Same. Way to Eden is fantastic. Let's have more of that.
I guess I’m a Herbert, because it doesn’t reach me.

Granted, I’ll watch The Way to Eden before a lot of the other series’ duds. Even TOS’ duds have something to offer, no matter how small.
 
I guess I’m a Herbert, because it doesn’t reach me.

Granted, I’ll watch The Way to Eden before a lot of the other series’ duds. Even TOS’ duds have something to offer, no matter how small.
It has some excellent world building around the idea of the Federation and the colonies. It's really interesting in reaction to new technology. It's fascinating in a sociological sense.
 
At the beginning of 2020, the only other New Trek (I refuse to spell it the other way) that existed was the Kelvin Films (which I no longer consider New Trek), Discovery, and Short Treks. In none of them, do they refer to a character by their initials. So Raffi calling Picard "JL" definitely wasn't a "New Trek thing", it was a Raffi thing.
Kurtzman-era Trek is full of unforced, easily avoidable errors where they tried to "fix" what wasn't broken. The Kling-Orcs, making such a mess of continuity they abandoned a series' original premise, many of the PICARD season 1 backstories where characters fell into grim-darkness... For me anyway, the "JL" thing is an example of them not getting the Picard character, or at the very least not appreciating just how many people it would ruffle feathers with.
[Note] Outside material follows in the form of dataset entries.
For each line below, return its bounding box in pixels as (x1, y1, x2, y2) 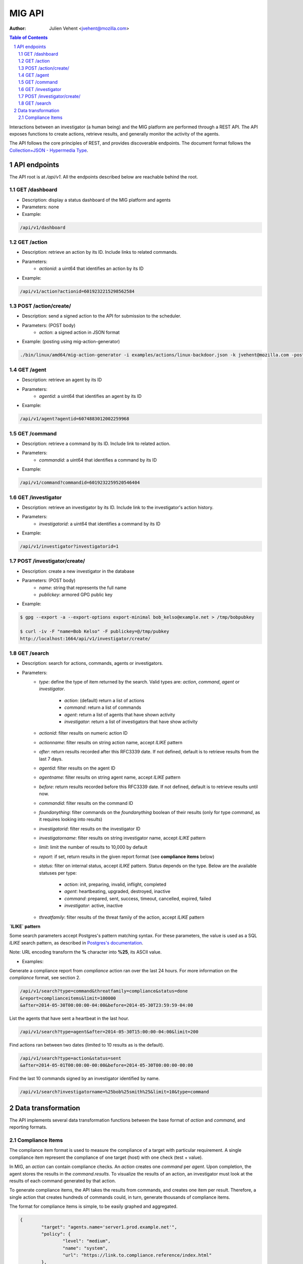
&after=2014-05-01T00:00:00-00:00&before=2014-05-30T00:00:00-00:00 (20, 1062, 193, 1068)
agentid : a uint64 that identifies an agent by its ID (39, 393, 142, 399)
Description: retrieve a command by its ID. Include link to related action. (22, 440, 171, 447)
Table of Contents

As far as Michael Chabon: he wrote "Calypso" and "Remembrance" which, to this day, are still respectively my first and second favorite pieces of Star Trek ever put out during the Kurtzman Era. Period. So, yes, I do think he's the best writer of New Trek. Which is NOT a knock on anyone else, including Terry Matalas, but someone has to come in first. So, it's the one who wrote my favorite installments in this production era.
Fair enough. But, for what it's worth, James Duff wrote the final draft of the "Remembrance" teleplay, rewriting Akiva Goldman's earlier draft. Chabon just has co-story credit. Shame James Duff didn't stay in the writing staff.

You know what’s cringe?

Space hippies taking over the Enterprise with extended musical performances. Code of Honor. The first Ferengi episode. Beverly Crusher fucking a Scottish ghost candle. The entirety of Threshold. Those are cringe.
I find most of those cringe as well, but I would swap out "The Way to Eden" with "And the Children Shall Lead". TWTE is more "Spock's Brain" level of being somewhat bad but still watchable and enjoyable.
 
Kurtzman-era Trek is full of unforced, easily avoidable errors where they tried to "fix" what wasn't broken.
Really?

How so? I feel like it's a natural outgrowth of the fact that these people went through some horrible things and there are actual consequences to these events, and require some work on the part of the characters. There may be the occasional error, but it's not trying to "fix" anything. It's trying to explore thematic things relevant to the current age in a scifi setting.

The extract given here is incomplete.